齐连长的部队在某个无名山头被木村的部队堵住了,双方从一开始就战斗激烈。.在木村的亲自督战下,郑雄的皇协军像潮水似的往上涌,对着昨天还是兄弟的齐连长部队下狠手。幸亏齐连长手下的马排长反应机敏,看见情况不对,就把部队撤到了半山腰的丛林里,那儿地势险要,易守难攻,一块块凸出的岩石就是天然屏障,这才稳住了阵脚。尽管郑雄手下的皇协军攻得很猛,子弹打得岩石火星四溅,小炮在丛林里不时爆炸,却很少能够伤到人,战斗暂时进入了胶着状态,攻的上不去,守的也跑不掉。木村看见这样情景,自然不舍得让他的皇军往上冲,只是一个劲的命令放炮。在木村看来,齐连长的部队只要冲不出去,困也把他们困死了。在木村的命令下,横飞的弹片像似不受约束的野兽在四处狂奔着,炸得树木和泥土像断了魂的死尸到处游荡。
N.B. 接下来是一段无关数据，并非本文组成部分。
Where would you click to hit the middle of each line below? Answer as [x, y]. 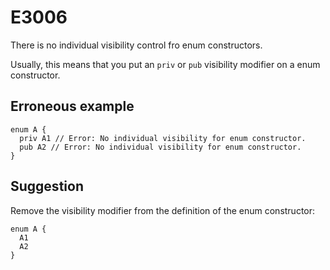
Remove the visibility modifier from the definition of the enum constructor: [163, 210]
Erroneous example [72, 106]
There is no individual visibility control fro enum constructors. [136, 45]
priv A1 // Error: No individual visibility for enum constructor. [163, 138]
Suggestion [47, 186]
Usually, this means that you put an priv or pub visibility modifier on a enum [165, 64]
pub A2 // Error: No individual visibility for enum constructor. [160, 147]
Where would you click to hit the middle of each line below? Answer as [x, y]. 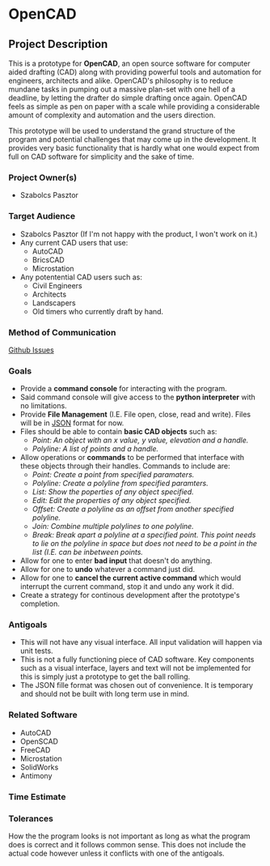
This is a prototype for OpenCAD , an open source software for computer [129, 63]
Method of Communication [62, 332]
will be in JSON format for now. [72, 423]
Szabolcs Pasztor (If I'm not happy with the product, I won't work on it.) [139, 234]
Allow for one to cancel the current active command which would [131, 578]
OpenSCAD [39, 741]
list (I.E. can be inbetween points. [88, 552]
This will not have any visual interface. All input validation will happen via [141, 642]
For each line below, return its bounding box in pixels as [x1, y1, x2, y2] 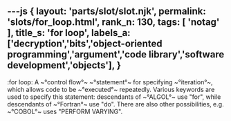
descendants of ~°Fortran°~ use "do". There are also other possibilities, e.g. [7, 100, 224, 108]
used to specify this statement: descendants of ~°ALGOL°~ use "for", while [7, 93, 221, 101]
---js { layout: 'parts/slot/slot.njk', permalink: [7, 6, 206, 17]
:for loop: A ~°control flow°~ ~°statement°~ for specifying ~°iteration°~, [7, 77, 213, 86]
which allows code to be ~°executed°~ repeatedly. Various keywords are [7, 85, 215, 93]
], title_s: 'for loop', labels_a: [7, 27, 131, 39]
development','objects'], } [7, 59, 122, 71]
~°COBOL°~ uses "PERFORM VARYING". [7, 107, 123, 115]
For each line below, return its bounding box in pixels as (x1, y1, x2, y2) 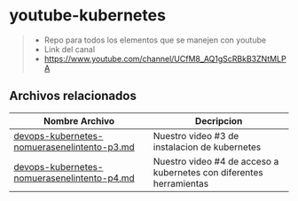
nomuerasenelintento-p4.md (13, 172, 135, 184)
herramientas (153, 177, 209, 189)
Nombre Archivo (43, 114, 115, 127)
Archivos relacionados (9, 89, 137, 104)
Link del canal (43, 43, 96, 54)
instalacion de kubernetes (153, 141, 262, 153)
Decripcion (194, 114, 243, 127)
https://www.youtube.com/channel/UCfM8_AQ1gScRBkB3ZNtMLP (43, 53, 286, 64)
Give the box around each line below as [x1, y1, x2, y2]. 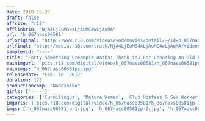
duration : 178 [6, 77, 43, 83]
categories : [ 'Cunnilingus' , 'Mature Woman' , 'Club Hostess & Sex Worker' [6, 94, 201, 100]
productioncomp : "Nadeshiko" [6, 83, 81, 89]
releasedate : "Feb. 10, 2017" [6, 71, 84, 78]
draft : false [6, 15, 40, 21]
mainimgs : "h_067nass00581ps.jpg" [6, 65, 95, 72]
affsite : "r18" [6, 20, 45, 26]
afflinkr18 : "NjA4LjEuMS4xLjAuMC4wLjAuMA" [6, 26, 116, 32]
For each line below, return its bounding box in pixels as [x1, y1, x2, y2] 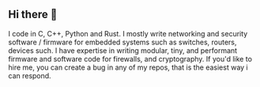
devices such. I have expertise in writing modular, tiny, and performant [8, 45, 238, 55]
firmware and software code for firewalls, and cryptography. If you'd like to [8, 54, 253, 63]
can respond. [8, 70, 51, 80]
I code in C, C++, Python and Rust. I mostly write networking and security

躲在岩石后面的马排长和齐连长同时皱起了眉头,他们心里明白,虽然鬼子一时半会攻不上来,但是时间久了,他们也难坚持,毕竟兵力有限。“妈的,鬼子要和我们拼命了,大哥,得想办法冲出去。”
“告诉弟兄们,争取坚持到天黑。现在突围伤亡太大。”齐连长说,他何尝不明白,困在这里是死路一条。只是鬼子的火力太猛,现在突围不成就成了鬼子的活靶子。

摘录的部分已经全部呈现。